In the Lectionary

Easter 5B (Acts 8:26-40)

I used to read this as a story of Philip’s boldness and willingness to go even to the stranger to declare the truth. Now I understand just how little Philip knows.

Our oldest son was baptized when he was six. For two years before that he’d been asking questions about who God was and praying prayers of his own making. So his mother and I set him upon the road of discipleship. He was old enough to remember the immersion into that watery miracle, but young enough to accept our reminders that it was God’s work, not his (or ours—at least this was what I imagined). My vision for his life included long walks with his parents, times when he would ask us questions about who God was and about what his life’s calling might be. I imagined pondering curious questions about scripture together. Eventually, I might offer him an answer, for he was a precocious child with lots of questions, and I loved being someone with answers. I thought this was part of my calling as a father.

My son is 13 now and thankfully he still asks questions. But they are not the questions that I had imagined. “Dad,” he’ll say, “why are people so dumb?” (he uses another word) or, while reading scripture together, “Why does God tell some of the Israelites to stay away from the top of the mountain? Seems kind of petty.” There are so many questions lurking beneath the surface of his words! Yet I can see that many of the questions of his soul remain unuttered, and on many occasions I do not push him further because I know I don’t have the answers.
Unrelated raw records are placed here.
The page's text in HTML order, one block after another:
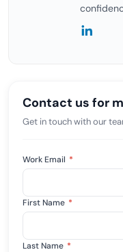
Contact us for
Get in touch with our
Work Email *
First Name *
Last Name *
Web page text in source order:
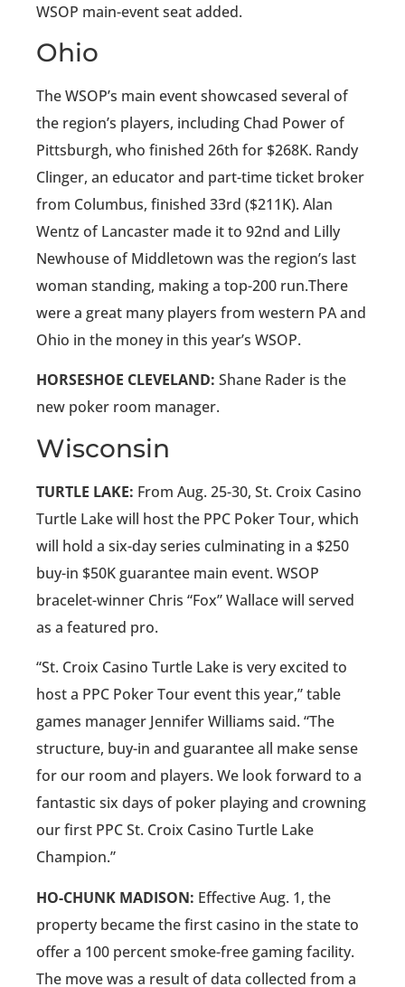
WSOP main-event seat added.
Ohio
The WSOP’s main event showcased several of
the region’s players, including Chad Power of
Pittsburgh, who finished 26th for $268K. Randy
Clinger, an educator and part-time ticket broker
from Columbus, finished 33rd ($211K). Alan
Wentz of Lancaster made it to 92nd and Lilly
Newhouse of Middletown was the region’s last
woman standing, making a top-200 run.There
were a great many players from western PA and
Ohio in the money in this year’s WSOP.
HORSESHOE CLEVELAND: Shane Rader is the
new poker room manager.
Wisconsin
TURTLE LAKE: From Aug. 25-30, St. Croix Casino
Turtle Lake will host the PPC Poker Tour, which
will hold a six-day series culminating in a $250
buy-in $50K guarantee main event. WSOP
bracelet-winner Chris “Fox” Wallace will served
as a featured pro.
“St. Croix Casino Turtle Lake is very excited to
host a PPC Poker Tour event this year,” table
games manager Jennifer Williams said. “The
structure, buy-in and guarantee all make sense
for our room and players. We look forward to a
fantastic six days of poker playing and crowning
our first PPC St. Croix Casino Turtle Lake
Champion.”
HO-CHUNK MADISON: Effective Aug. 1, the
property became the first casino in the state to
offer a 100 percent smoke-free gaming facility.
The move was a result of data collected from a
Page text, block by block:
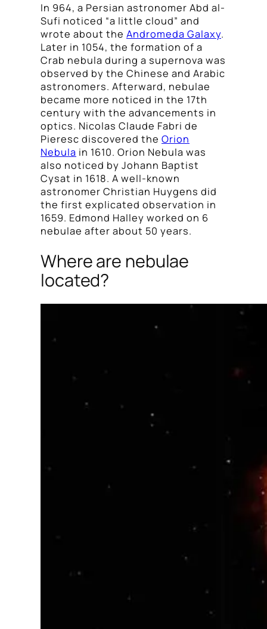
In 964, a Persian astronomer Abd al-
Sufi noticed “a little cloud” and
wrote about the Andromeda Galaxy.
Later in 1054, the formation of a
Crab nebula during a supernova was
observed by the Chinese and Arabic
astronomers. Afterward, nebulae
became more noticed in the 17th
century with the advancements in
optics. Nicolas Claude Fabri de
Pieresc discovered the Orion
Nebula in 1610. Orion Nebula was
also noticed by Johann Baptist
Cysat in 1618. A well-known
astronomer Christian Huygens did
the first explicated observation in
1659. Edmond Halley worked on 6
nebulae after about 50 years.
Where are nebulae
located?
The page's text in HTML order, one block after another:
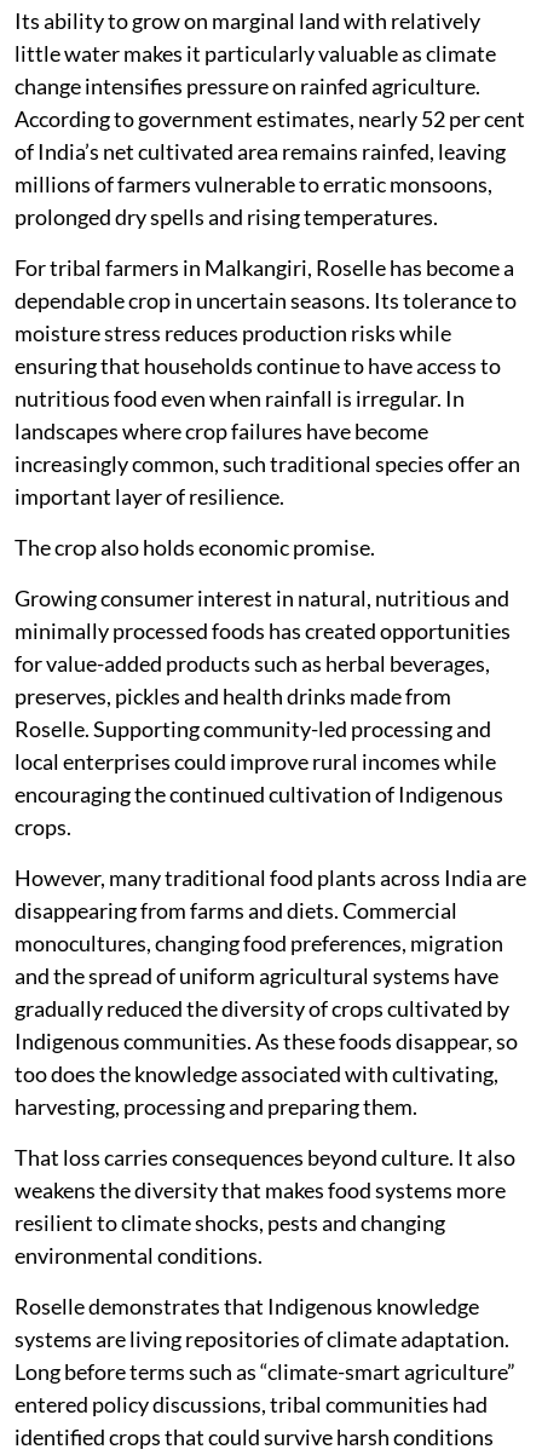
Its ability to grow on marginal land with relatively
little water makes it particularly valuable as climate
change intensifies pressure on rainfed agriculture.
According to government estimates, nearly 52 per cent
of India’s net cultivated area remains rainfed, leaving
millions of farmers vulnerable to erratic monsoons,
prolonged dry spells and rising temperatures.
For tribal farmers in Malkangiri, Roselle has become a
dependable crop in uncertain seasons. Its tolerance to
moisture stress reduces production risks while
ensuring that households continue to have access to
nutritious food even when rainfall is irregular. In
landscapes where crop failures have become
increasingly common, such traditional species offer an
important layer of resilience.
The crop also holds economic promise.
Growing consumer interest in natural, nutritious and
minimally processed foods has created opportunities
for value-added products such as herbal beverages,
preserves, pickles and health drinks made from
Roselle. Supporting community-led processing and
local enterprises could improve rural incomes while
encouraging the continued cultivation of Indigenous
crops.
However, many traditional food plants across India are
disappearing from farms and diets. Commercial
monocultures, changing food preferences, migration
and the spread of uniform agricultural systems have
gradually reduced the diversity of crops cultivated by
Indigenous communities. As these foods disappear, so
too does the knowledge associated with cultivating,
harvesting, processing and preparing them.
That loss carries consequences beyond culture. It also
weakens the diversity that makes food systems more
resilient to climate shocks, pests and changing
environmental conditions.
Roselle demonstrates that Indigenous knowledge
systems are living repositories of climate adaptation.
Long before terms such as “climate-smart agriculture”
entered policy discussions, tribal communities had
identified crops that could survive harsh conditions
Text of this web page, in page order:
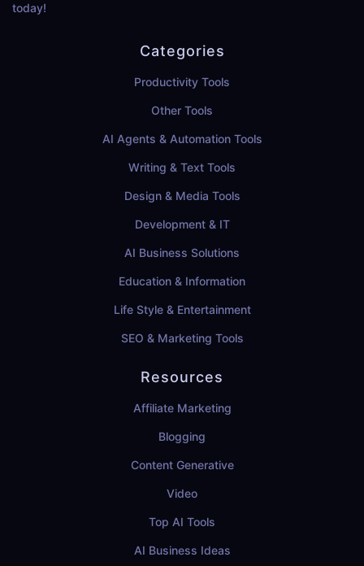
today!
Categories
Productivity Tools
Other Tools
AI Agents & Automation Tools
Writing & Text Tools
Design & Media Tools
Development & IT
AI Business Solutions
Education & Information
Life Style & Entertainment
SEO & Marketing Tools
Resources
Affiliate Marketing
Blogging
Content Generative
Video
Top AI Tools
AI Business Ideas
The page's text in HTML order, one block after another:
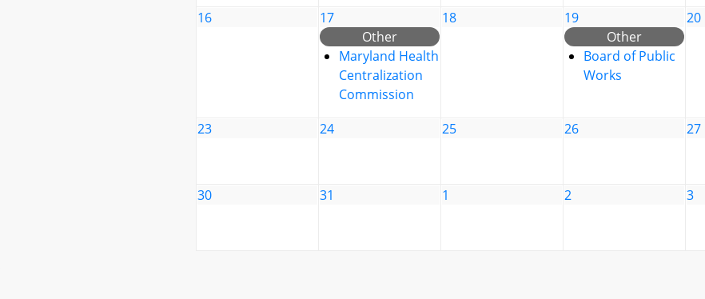
16
17
Other
Maryland Health
Centralization
Commission
18
19
Other
Board of Public
Works
20
23 24 25 26 27
30 31 1 2 3
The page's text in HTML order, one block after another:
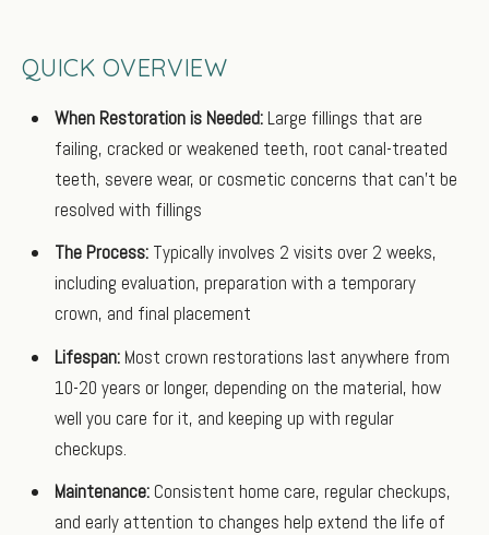
QUICK OVERVIEW
When Restoration is Needed: Large fillings that are
failing, cracked or weakened teeth, root canal-treated
teeth, severe wear, or cosmetic concerns that can’t be
resolved with fillings
The Process: Typically involves 2 visits over 2 weeks,
including evaluation, preparation with a temporary
crown, and final placement
Lifespan: Most crown restorations last anywhere from
10-20 years or longer, depending on the material, how
well you care for it, and keeping up with regular
checkups.
Maintenance: Consistent home care, regular checkups,
and early attention to changes help extend the life of
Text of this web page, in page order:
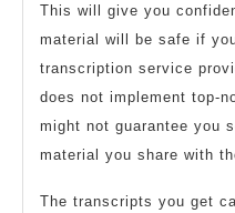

When I read the story in Acts about the eunuch and Philip, I am reminded of my years as a young father. Ten years ago I would have read this story as a story of Philip’s boldness and willingness to go even to the stranger to declare the truth of God’s presence in the world. But reading it as a parent I understand just how little Philip knows. It is God who tells him to go, sending Philip along on a strange road where he came upon an Ethiopian eunuch reading a book. “Do you understand what you are reading?” Philip asked, and the eunuch replied, “How can I, unless someone guides me?”